Esos entrañables momentos del pasado


Quizás mi memoria me traicione, pero la primera vez que los vi fue en una exposición de juguetes antiguos que se realizó en La Moneda y, siendo sincera, me parecieron simples cartones con dibujos por lo que no les presté mayor atención. Al lado de coches antiguos, muñecas de principio de siglo y todo tipo de artefactos de madera, los Recortables Royal no lograban gran protagonismo.

Debieron contarme un par de historia para caer en cuenta que esos simples cartones –como me parecieron en un comienzo– eran los antecesores a aquellas cartulinas diseñadas que en más de una ocasión me facilitaron el trabajo en las clases de Técnico Manual, cuando aún cursaba la enseñanza media.
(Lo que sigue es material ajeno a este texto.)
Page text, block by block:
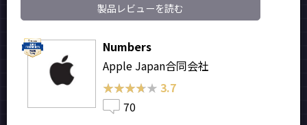
製品レビューを読む
Numbers
Apple Japan合同会社
★★★★★
★★★★★ 3.7
70
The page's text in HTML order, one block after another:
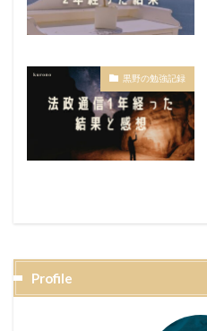
黒野の勉強記録
Profile
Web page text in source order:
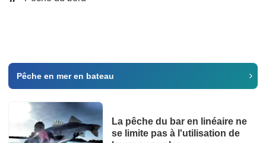
Pêche en mer en bateau
La pêche du bar en linéaire ne
se limite pas à l'utilisation de
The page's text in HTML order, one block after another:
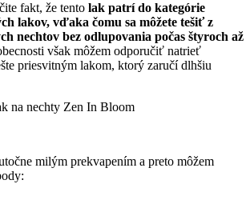
fakt, že tento lak patrí do kategórie
lakov, vďaka čomu sa môžete tešiť z
nechtov bez odlupovania počas štyroch až
však môžem odporučiť natrieť
priesvitným lakom, ktorý zaručí dlhšiu
milým prekvapením a preto môžem
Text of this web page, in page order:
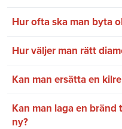
Hur ofta ska man byta
Hur väljer man rätt
Kan man ersätta en
Kan man laga en bränd
ny?
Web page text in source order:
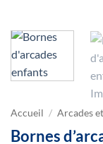
Accueil / Arcades
Bornes
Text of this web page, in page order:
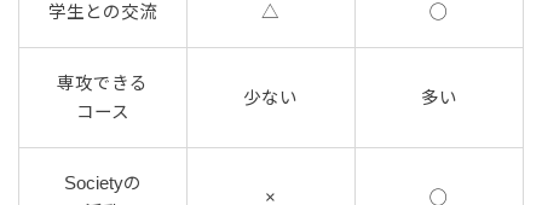
学生との交流 △ ◯
専攻できる
コース
少ない 多い
Societyの
× ◯
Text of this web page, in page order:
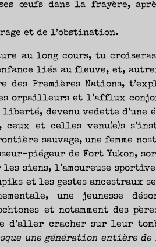
œufs dans la frayère,
et de l’obstination.
au long cours, tu
liés au fleuve, et,
des Premières Nations,
orpailleurs et l’afflux
liberté, devenu vedette d’une
et celles venu(e)s
sauvage, une femme
piégeur de Fort Yukon,
siens, l’amoureuse sportive
et les gestes ancestraux
une jeunesse
et notamment des
d’aller cracher sur leur
une génération entière
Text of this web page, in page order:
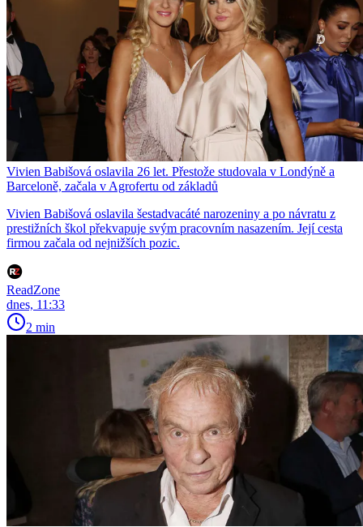
Vivien Babišová oslavila 26 let. Přestože studovala v Londýně a
Barceloně, začala v Agrofertu od základů
Vivien Babišová oslavila šestadvacáté narozeniny a po návratu z
prestižních škol překvapuje svým pracovním nasazením. Její cesta
firmou začala od nejnižších pozic.
ReadZone
dnes, 11:33
2 min
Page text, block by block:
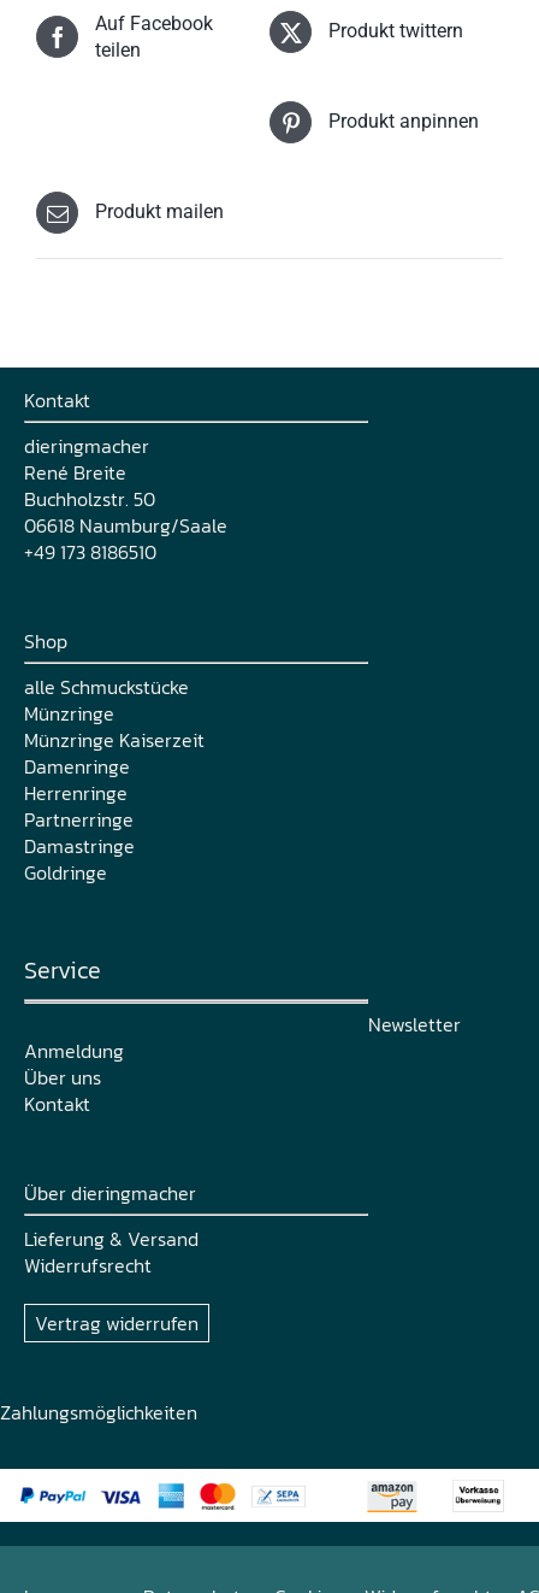
auf
der
Auf Facebook
teilen
Produkt twittern
Produkt anpinnen
Produkt mailen
Kontakt
dieringmacher
René Breite
Buchholzstr. 50
06618 Naumburg/Saale
+49 173 8186510
Shop
alle Schmuckstücke
Münzringe
Münzringe Kaiserzeit
Damenringe
Herrenringe
Partnerringe
Damastringe
Goldringe
Service
Newsletter
Anmeldung
Über uns
Kontakt
Über dieringmacher
Lieferung & Versand
Widerrufsrecht
Vertrag widerrufen
Zahlungsmöglichkeiten

Con las lágrimas a punto de brotar, mi interlocutor comenzó a relatarme cómo, en su más tierna infancia, esos eran los tesoros más preciados que podían llegar a obtener, por los que eran capaces de privarse de golosinas y ahorrar durante semanas el vuelto del pan para adquirir uno y luego armar, con suma prolijidad, cada una de sus piezas.

Mientras escuchaba esas anécdotas, inundaron mi memoria las imágenes de niña, cuando junto a mi hermana, jugábamos tardes enteras a cambiar el orden de nuestra habitación para crear distintos refugios. Guardando las proporciones, supongo que debieron ser bastante similares las emociones de cortar y pegar para confeccionar esas viviendas con las de mover camas y cómodas para organizar un nuevo cuarto.

Varios meses después, los Recortables Royal volvieron a protagonizar una conversación. Con brillo en los ojos, una amiga nos narraba el descubrimiento de una librería que, detenida en el tiempo, aún los comercializaba. Sin pensarlo mucho y siguiendo todas sus instrucciones, me dirigí a la Avenida Matta para comprar de regalo un par de ejemplares.

Me costó dar con el local, sin ningún letrero publicitario pasaba completamente desapercibido entre el resto de los almacenes, pero apenas lo encontré y me enfrenté a sus vitrinas, entendí  que estaba ante un pequeño pedazo de nuestra historia. Tras tocar el timbre e ingresar, comprobé que cada uno de los objetos a la venta, incluso el papel para forrar cuadernos escolares, merecían un lugar destacado en las ferias de antigüedades. La librería era, definitivamente, el sitio ideal para los encargados de ambientar películas y series basadas en décadas pasadas.

Antes de marcharme, decidí  llevar dos recortables, un ejemplar para colorear y otro para aprender a leer.  Todo  sea por regresar al presente esos buenos momentos del  pasado.